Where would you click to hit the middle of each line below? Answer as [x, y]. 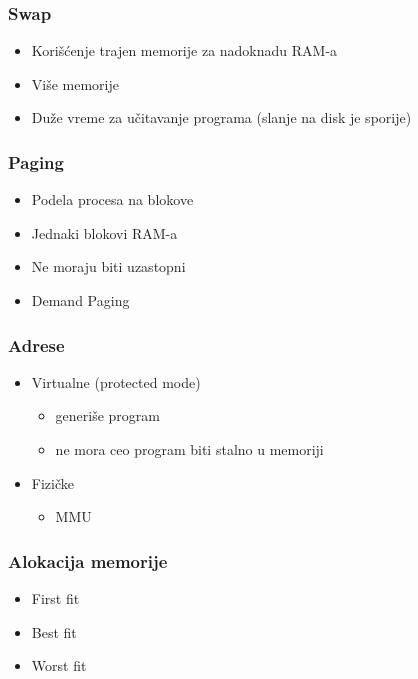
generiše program [108, 415]
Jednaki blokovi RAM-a [104, 232]
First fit [55, 598]
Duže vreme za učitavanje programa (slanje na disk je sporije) [221, 117]
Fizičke [52, 482]
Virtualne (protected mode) [116, 381]
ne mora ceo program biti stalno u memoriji [189, 449]
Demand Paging [80, 300]
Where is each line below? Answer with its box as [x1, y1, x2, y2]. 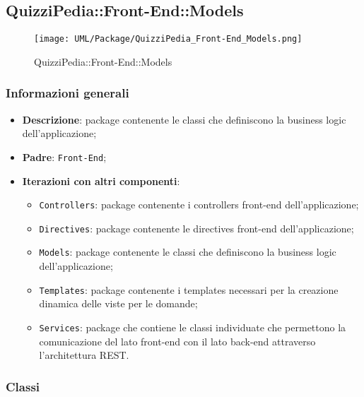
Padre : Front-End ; [22, 149, 107, 164]
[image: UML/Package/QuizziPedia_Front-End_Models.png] [34, 34, 303, 45]
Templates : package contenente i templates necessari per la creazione [39, 282, 339, 297]
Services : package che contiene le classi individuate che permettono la [39, 319, 346, 334]
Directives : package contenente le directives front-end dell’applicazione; [39, 220, 354, 235]
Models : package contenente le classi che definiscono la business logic [39, 244, 336, 259]
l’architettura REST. [39, 348, 129, 362]
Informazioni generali [6, 84, 129, 102]
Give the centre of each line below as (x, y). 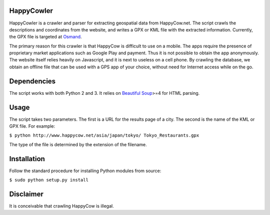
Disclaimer (26, 194)
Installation (27, 159)
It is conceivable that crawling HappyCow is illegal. (62, 206)
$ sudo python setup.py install (49, 180)
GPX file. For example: (32, 126)
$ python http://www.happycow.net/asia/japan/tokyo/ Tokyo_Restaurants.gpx (104, 135)
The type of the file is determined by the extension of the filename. (78, 144)
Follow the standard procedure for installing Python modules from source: (85, 171)
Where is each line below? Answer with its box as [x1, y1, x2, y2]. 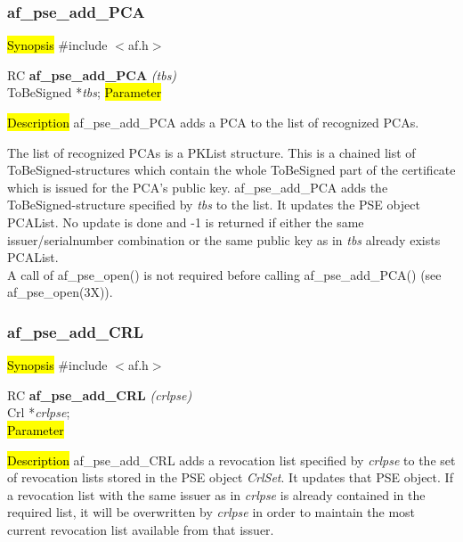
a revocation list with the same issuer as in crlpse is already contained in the [7, 485, 426, 504]
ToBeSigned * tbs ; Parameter [7, 83, 162, 102]
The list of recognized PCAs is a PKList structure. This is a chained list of [7, 143, 416, 161]
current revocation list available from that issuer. [7, 520, 274, 538]
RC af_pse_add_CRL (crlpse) [7, 385, 192, 404]
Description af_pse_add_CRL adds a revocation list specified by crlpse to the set [7, 450, 456, 469]
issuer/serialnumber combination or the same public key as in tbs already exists [7, 230, 441, 249]
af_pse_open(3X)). [7, 283, 113, 301]
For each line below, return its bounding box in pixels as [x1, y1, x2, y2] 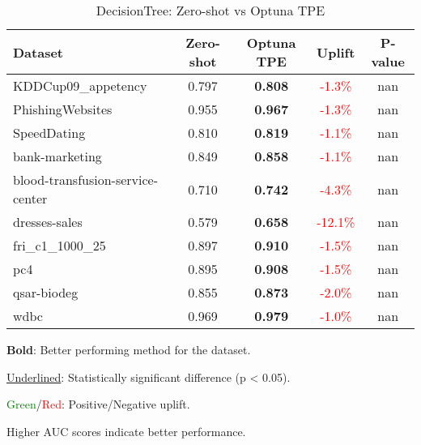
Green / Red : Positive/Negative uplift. [6, 396, 190, 413]
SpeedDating [13, 123, 86, 142]
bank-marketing [13, 147, 102, 165]
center [13, 189, 48, 208]
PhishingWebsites [13, 100, 113, 118]
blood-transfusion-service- [13, 170, 159, 189]
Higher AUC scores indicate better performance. [6, 422, 246, 439]
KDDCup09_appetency [13, 76, 147, 95]
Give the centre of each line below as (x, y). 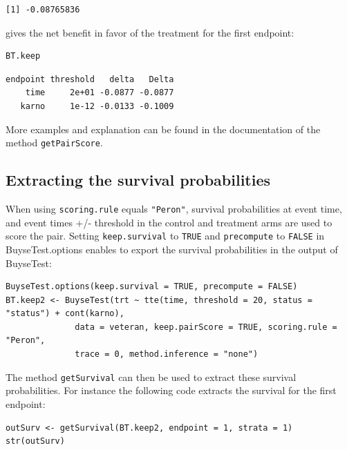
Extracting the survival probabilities (138, 180)
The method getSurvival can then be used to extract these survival (151, 376)
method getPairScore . (54, 143)
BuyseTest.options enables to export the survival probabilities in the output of (172, 249)
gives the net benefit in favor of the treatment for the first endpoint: (150, 32)
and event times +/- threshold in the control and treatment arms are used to (169, 222)
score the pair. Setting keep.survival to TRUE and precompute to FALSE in (165, 236)
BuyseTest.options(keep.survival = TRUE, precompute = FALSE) (152, 287)
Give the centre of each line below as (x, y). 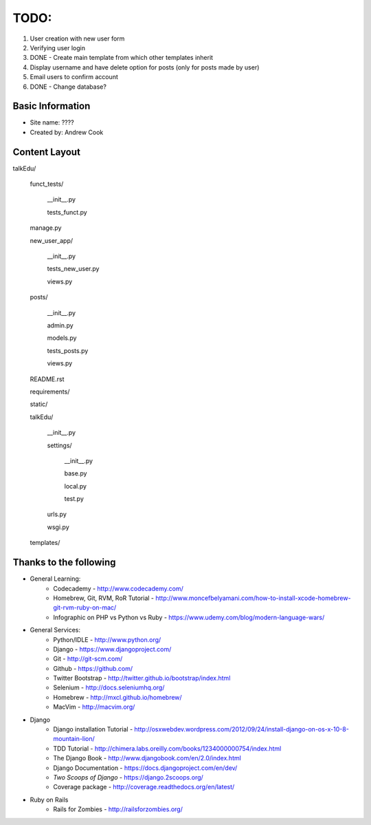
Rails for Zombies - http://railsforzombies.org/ (118, 809)
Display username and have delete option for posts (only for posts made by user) (145, 67)
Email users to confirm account (74, 77)
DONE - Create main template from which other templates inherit (121, 58)
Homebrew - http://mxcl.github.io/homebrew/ (117, 697)
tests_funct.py (67, 212)
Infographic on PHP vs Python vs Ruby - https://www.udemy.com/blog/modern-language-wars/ (189, 617)
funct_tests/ (47, 184)
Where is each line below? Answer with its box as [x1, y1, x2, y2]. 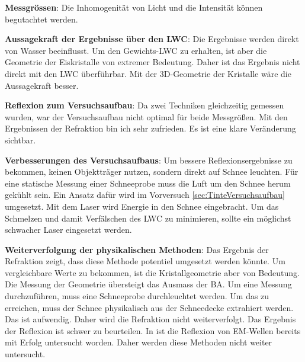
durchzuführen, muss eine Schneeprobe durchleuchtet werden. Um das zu [5, 290, 269, 302]
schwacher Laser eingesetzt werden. [5, 223, 132, 236]
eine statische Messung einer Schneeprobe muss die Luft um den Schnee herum [5, 177, 291, 189]
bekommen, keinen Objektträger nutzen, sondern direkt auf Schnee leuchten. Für [5, 165, 298, 178]
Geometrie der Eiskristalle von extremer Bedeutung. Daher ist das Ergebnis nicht [5, 56, 300, 68]
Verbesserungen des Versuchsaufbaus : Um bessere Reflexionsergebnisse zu [5, 153, 293, 166]
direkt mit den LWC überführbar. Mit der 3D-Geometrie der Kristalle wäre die [5, 67, 291, 79]
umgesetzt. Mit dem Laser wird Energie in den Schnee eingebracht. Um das [5, 200, 279, 212]
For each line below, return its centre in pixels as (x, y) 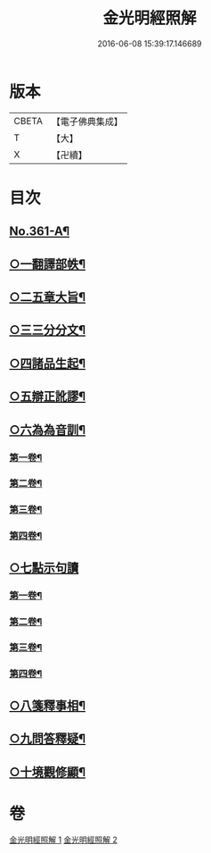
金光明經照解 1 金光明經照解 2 (64, 840)
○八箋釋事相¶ (48, 705)
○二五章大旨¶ (48, 297)
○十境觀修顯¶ (48, 772)
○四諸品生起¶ (48, 363)
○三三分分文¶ (48, 330)
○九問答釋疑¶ (48, 739)
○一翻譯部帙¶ (48, 264)
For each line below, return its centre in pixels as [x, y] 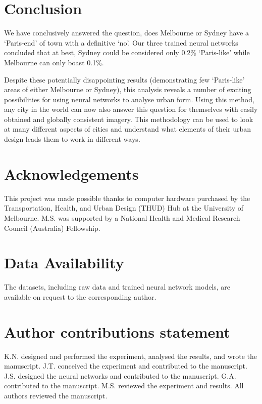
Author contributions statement [117, 331]
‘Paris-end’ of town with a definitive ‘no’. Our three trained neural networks [121, 42]
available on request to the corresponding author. [80, 296]
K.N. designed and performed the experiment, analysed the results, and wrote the [131, 356]
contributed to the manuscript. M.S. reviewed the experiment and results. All [124, 386]
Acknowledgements [71, 173]
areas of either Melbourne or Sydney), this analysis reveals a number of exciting [128, 89]
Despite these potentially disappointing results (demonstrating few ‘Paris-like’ [124, 79]
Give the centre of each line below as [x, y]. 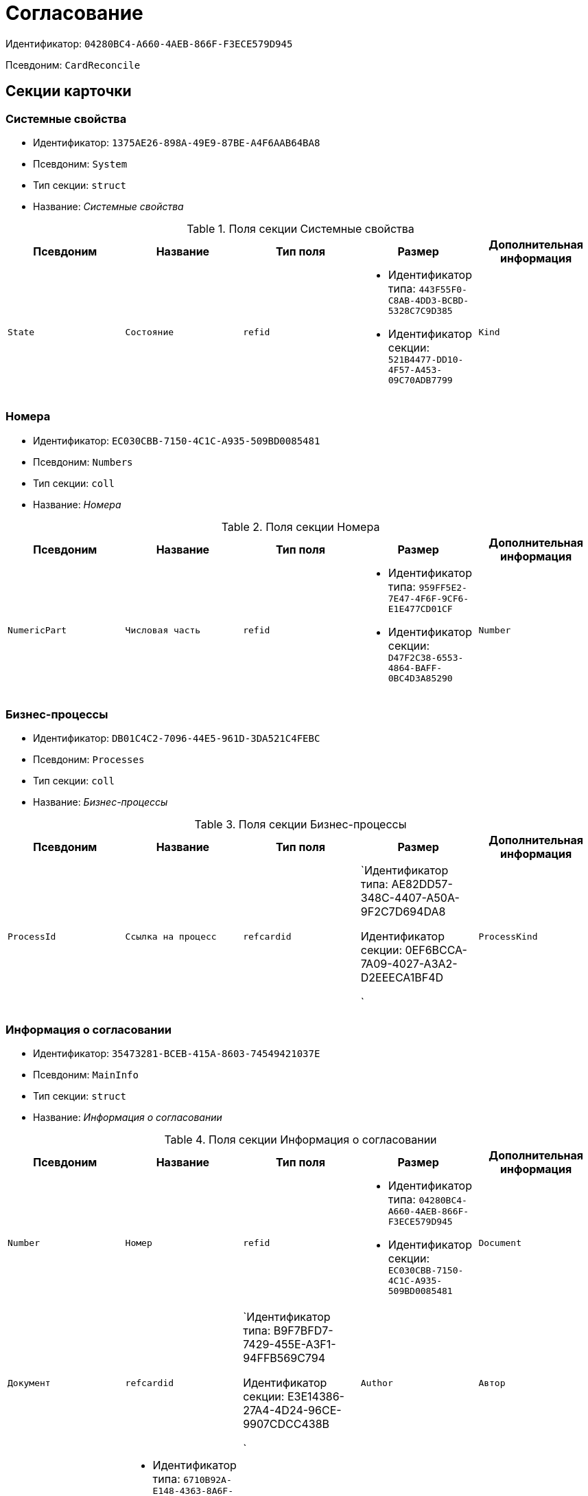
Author [377, 1383]
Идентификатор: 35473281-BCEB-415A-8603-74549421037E [177, 1054]
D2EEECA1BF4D [402, 978]
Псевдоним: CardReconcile [73, 65]
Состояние [150, 332]
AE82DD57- [422, 884]
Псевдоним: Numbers [83, 462]
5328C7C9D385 [420, 310]
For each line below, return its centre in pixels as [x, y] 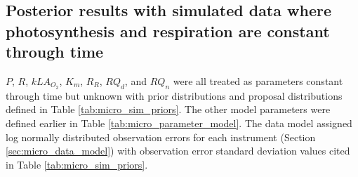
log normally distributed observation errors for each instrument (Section [161, 137]
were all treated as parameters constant [258, 80]
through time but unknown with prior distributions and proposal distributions [174, 95]
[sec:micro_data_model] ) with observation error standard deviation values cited [178, 151]
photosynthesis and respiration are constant [168, 31]
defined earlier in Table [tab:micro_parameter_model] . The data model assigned [179, 123]
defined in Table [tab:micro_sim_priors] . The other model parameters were [168, 109]
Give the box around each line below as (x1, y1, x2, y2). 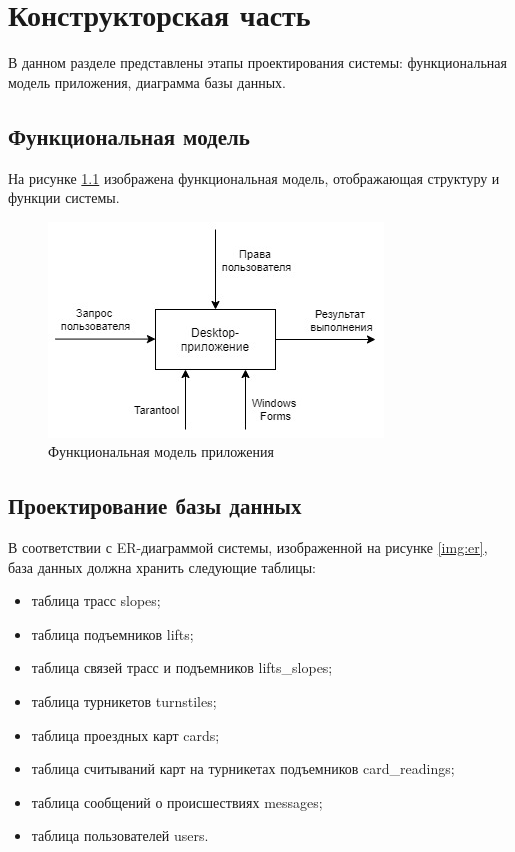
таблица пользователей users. (31, 825, 209, 846)
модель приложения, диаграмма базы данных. (8, 71, 286, 92)
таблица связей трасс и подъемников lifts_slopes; (31, 657, 333, 678)
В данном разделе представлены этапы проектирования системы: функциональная (8, 52, 507, 73)
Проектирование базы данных (8, 490, 302, 521)
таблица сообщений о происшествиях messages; (31, 791, 323, 812)
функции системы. (8, 187, 120, 208)
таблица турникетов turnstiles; (31, 691, 217, 712)
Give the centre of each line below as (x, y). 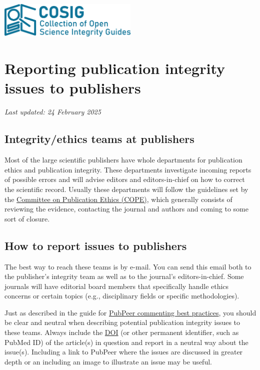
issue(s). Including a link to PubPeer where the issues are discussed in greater (124, 352)
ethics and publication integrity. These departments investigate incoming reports (128, 169)
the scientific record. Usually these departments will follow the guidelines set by (126, 189)
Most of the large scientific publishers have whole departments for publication (123, 160)
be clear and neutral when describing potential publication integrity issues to (122, 322)
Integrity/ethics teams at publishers (99, 139)
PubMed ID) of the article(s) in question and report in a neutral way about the (126, 342)
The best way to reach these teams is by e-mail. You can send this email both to (128, 266)
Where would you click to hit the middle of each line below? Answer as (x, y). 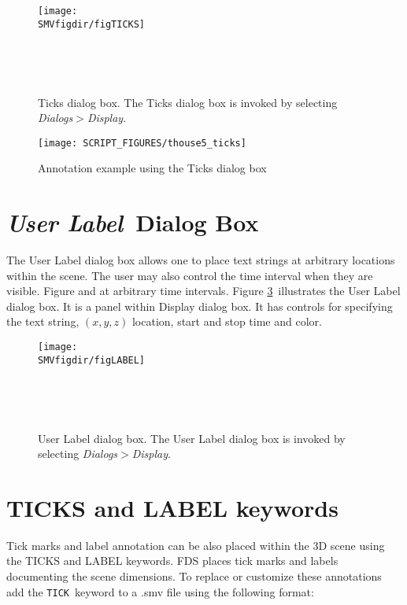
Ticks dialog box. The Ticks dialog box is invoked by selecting (188, 102)
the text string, (43, 321)
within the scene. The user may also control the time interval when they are (190, 275)
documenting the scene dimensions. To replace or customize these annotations (194, 576)
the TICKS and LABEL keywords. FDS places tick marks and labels (172, 561)
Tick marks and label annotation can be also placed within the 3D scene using (196, 545)
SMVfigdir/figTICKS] (92, 24)
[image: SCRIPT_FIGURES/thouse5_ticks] (142, 143)
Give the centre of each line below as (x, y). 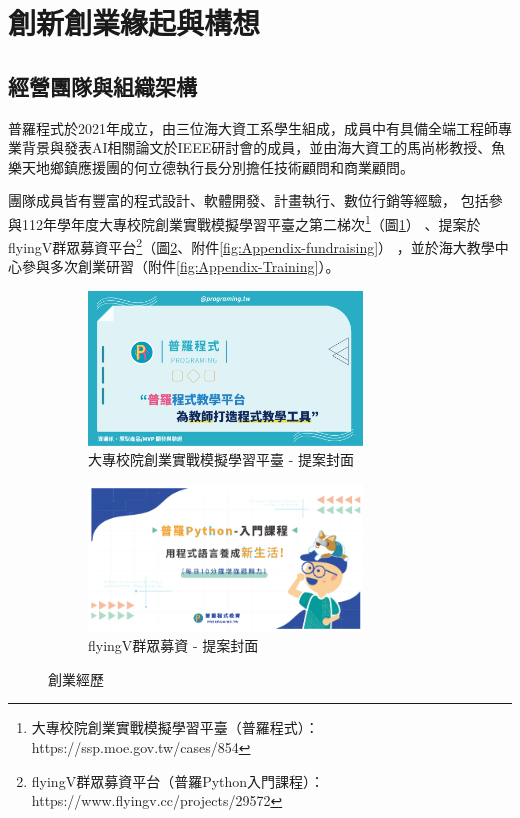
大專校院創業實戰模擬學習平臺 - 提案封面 (221, 459)
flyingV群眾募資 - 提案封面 (173, 645)
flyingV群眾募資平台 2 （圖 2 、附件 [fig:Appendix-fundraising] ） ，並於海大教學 (251, 245)
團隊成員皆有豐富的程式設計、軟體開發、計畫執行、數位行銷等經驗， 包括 (248, 200)
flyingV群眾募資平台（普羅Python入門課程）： (178, 780)
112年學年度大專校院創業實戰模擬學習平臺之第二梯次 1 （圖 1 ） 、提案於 (251, 222)
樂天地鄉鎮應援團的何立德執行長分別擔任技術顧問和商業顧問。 (211, 166)
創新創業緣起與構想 (134, 22)

════

When a line in the material includes the word "Псевдоним", copy it out.

Solution for this exercise
Псевдоним: CardReconcile [73, 65]
Псевдоним: Numbers [83, 462]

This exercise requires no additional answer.